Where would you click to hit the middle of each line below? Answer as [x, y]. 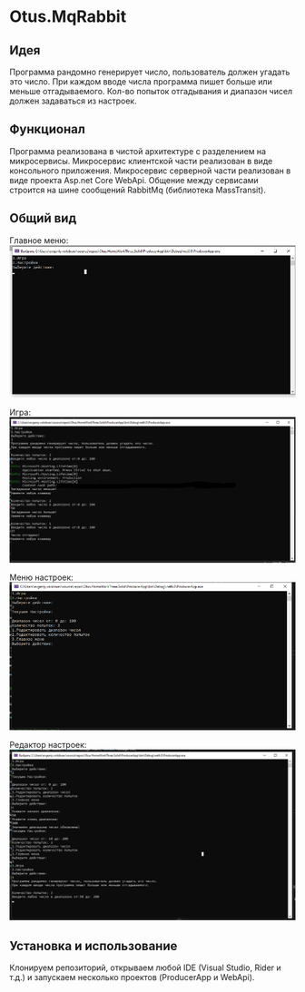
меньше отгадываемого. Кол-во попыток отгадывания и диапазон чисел [151, 91]
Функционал [48, 129]
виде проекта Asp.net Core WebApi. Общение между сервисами [134, 180]
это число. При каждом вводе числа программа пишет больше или [141, 82]
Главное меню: [39, 240]
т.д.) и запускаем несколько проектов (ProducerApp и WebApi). [132, 977]
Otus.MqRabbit [68, 17]
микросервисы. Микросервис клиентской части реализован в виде [141, 161]
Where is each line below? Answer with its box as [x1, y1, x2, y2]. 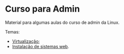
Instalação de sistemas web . [12, 43, 70, 49]
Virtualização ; [12, 38, 40, 44]
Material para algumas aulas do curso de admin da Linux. [5, 19, 120, 25]
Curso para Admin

* TASK GOAL
Where a line above contains the word "para", copy that line.

* WRITTEN REPLY
Material para algumas aulas do curso de admin da Linux. [5, 19, 120, 25]
Curso para Admin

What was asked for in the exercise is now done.